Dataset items
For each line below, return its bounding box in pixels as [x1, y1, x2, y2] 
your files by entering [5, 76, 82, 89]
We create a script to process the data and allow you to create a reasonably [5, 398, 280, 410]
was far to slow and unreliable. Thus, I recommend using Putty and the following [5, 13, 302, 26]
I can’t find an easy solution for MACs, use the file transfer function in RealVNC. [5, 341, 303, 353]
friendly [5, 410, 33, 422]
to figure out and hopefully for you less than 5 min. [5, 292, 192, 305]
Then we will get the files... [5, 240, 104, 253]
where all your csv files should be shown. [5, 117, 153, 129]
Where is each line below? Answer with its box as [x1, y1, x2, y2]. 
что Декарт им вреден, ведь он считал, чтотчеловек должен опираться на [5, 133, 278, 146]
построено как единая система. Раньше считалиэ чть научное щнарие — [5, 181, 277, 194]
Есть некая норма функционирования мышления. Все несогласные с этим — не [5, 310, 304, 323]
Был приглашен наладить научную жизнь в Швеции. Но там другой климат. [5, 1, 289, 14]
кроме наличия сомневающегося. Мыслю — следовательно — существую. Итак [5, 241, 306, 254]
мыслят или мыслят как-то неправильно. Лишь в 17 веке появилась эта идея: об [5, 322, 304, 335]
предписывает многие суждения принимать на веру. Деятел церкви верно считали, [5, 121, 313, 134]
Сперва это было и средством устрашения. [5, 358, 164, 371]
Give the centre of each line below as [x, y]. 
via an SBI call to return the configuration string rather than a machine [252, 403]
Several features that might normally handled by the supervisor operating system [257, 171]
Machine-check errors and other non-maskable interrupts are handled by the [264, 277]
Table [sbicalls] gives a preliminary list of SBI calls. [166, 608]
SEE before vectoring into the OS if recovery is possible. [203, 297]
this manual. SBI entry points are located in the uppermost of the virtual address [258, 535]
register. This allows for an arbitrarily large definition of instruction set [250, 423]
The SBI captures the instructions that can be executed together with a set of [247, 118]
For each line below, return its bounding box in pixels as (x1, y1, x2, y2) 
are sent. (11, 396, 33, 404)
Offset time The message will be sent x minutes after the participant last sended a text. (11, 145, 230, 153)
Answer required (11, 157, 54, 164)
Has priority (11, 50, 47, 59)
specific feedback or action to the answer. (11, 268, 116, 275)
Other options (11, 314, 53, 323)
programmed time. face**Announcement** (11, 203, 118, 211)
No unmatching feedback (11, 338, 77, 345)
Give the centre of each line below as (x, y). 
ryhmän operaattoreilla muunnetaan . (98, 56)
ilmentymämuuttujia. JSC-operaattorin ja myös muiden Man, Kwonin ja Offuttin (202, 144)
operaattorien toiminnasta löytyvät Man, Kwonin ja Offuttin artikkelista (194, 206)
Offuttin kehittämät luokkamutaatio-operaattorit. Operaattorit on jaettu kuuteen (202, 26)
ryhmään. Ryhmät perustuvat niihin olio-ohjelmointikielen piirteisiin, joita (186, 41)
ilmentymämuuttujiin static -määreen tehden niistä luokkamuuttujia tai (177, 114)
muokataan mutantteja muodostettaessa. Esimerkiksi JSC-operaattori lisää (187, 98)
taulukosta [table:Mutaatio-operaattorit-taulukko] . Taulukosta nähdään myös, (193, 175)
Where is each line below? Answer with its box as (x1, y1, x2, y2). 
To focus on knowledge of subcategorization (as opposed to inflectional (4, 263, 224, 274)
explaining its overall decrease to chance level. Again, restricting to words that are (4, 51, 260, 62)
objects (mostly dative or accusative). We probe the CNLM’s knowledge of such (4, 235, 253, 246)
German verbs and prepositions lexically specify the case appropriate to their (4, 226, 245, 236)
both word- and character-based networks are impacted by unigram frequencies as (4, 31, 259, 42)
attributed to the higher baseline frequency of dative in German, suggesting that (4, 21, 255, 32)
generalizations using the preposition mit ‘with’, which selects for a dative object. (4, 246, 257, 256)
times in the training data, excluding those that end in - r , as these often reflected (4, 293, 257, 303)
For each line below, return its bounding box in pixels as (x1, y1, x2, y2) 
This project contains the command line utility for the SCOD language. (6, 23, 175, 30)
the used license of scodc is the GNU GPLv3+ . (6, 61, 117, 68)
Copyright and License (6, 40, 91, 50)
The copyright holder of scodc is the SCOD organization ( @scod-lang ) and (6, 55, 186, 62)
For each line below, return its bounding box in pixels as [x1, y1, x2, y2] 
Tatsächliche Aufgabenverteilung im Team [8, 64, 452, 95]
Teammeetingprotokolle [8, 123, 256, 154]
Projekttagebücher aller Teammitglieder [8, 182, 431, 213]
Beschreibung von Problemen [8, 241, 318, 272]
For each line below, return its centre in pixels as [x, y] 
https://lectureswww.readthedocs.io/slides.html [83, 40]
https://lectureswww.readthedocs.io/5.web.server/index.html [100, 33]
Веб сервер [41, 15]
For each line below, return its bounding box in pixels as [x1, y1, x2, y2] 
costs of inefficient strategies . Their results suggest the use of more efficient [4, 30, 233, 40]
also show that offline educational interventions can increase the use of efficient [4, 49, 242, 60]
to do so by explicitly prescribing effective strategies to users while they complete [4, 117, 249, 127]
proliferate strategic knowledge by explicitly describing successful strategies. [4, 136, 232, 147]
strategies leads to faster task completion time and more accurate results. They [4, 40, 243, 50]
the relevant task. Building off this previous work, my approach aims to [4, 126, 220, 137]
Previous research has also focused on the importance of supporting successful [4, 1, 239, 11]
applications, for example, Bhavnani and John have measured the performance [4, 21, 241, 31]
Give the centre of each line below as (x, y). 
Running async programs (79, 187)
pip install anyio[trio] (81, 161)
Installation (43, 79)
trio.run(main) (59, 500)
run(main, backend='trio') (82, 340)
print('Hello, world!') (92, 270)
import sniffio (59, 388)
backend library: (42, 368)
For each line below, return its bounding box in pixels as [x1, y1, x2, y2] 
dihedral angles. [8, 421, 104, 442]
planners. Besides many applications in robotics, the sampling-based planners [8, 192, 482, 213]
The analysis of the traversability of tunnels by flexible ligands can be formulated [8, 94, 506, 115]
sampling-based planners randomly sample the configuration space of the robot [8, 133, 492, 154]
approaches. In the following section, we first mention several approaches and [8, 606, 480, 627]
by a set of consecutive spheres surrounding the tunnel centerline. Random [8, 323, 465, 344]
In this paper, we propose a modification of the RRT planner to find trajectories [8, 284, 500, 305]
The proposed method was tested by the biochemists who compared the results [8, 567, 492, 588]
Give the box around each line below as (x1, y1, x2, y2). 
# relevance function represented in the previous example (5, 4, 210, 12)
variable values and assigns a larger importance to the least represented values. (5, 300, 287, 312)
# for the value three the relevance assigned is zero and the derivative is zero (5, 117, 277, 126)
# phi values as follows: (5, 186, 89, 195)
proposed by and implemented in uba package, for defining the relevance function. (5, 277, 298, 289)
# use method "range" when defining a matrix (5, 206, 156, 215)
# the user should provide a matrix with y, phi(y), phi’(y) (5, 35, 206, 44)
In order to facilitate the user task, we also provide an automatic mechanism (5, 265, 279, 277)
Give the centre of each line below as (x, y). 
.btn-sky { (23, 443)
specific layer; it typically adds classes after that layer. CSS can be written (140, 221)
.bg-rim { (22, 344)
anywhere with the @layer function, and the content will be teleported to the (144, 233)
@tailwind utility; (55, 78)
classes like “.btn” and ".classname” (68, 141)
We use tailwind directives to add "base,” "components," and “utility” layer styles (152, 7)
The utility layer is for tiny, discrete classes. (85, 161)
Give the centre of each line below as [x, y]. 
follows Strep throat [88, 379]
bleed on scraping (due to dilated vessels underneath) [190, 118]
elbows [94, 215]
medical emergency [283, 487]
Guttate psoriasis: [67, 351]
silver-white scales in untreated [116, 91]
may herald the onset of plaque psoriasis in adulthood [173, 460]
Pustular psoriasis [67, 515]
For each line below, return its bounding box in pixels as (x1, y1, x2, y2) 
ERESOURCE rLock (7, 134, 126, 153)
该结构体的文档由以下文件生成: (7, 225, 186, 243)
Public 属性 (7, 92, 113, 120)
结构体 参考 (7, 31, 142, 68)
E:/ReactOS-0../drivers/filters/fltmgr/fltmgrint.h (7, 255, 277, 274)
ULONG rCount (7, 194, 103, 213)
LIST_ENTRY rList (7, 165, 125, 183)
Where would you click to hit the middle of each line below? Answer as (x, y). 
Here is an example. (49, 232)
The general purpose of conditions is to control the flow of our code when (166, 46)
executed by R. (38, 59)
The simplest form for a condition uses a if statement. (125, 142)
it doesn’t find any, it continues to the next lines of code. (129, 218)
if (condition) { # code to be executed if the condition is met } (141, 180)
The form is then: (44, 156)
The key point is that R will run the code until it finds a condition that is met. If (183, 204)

The task — Retype only the stretch of lines above starting at the one with "The SBI captures" and stopping at the one with "taulukosta [table:Mutaatio-operaattorit-taulukko] .", exactly as written, with both kept.

Answer area —
The SBI captures the instructions that can be executed together with a set of [247, 118]
For each line below, return its bounding box in pixels as (x1, y1, x2, y2) 
are sent. (11, 396, 33, 404)
Offset time The message will be sent x minutes after the participant last sended a text. (11, 145, 230, 153)
Answer required (11, 157, 54, 164)
Has priority (11, 50, 47, 59)
specific feedback or action to the answer. (11, 268, 116, 275)
Other options (11, 314, 53, 323)
programmed time. face**Announcement** (11, 203, 118, 211)
No unmatching feedback (11, 338, 77, 345)
Give the centre of each line below as (x, y). 
ryhmän operaattoreilla muunnetaan . (98, 56)
ilmentymämuuttujia. JSC-operaattorin ja myös muiden Man, Kwonin ja Offuttin (202, 144)
operaattorien toiminnasta löytyvät Man, Kwonin ja Offuttin artikkelista (194, 206)
Offuttin kehittämät luokkamutaatio-operaattorit. Operaattorit on jaettu kuuteen (202, 26)
ryhmään. Ryhmät perustuvat niihin olio-ohjelmointikielen piirteisiin, joita (186, 41)
ilmentymämuuttujiin static -määreen tehden niistä luokkamuuttujia tai (177, 114)
muokataan mutantteja muodostettaessa. Esimerkiksi JSC-operaattori lisää (187, 98)
taulukosta [table:Mutaatio-operaattorit-taulukko] . Taulukosta nähdään myös, (193, 175)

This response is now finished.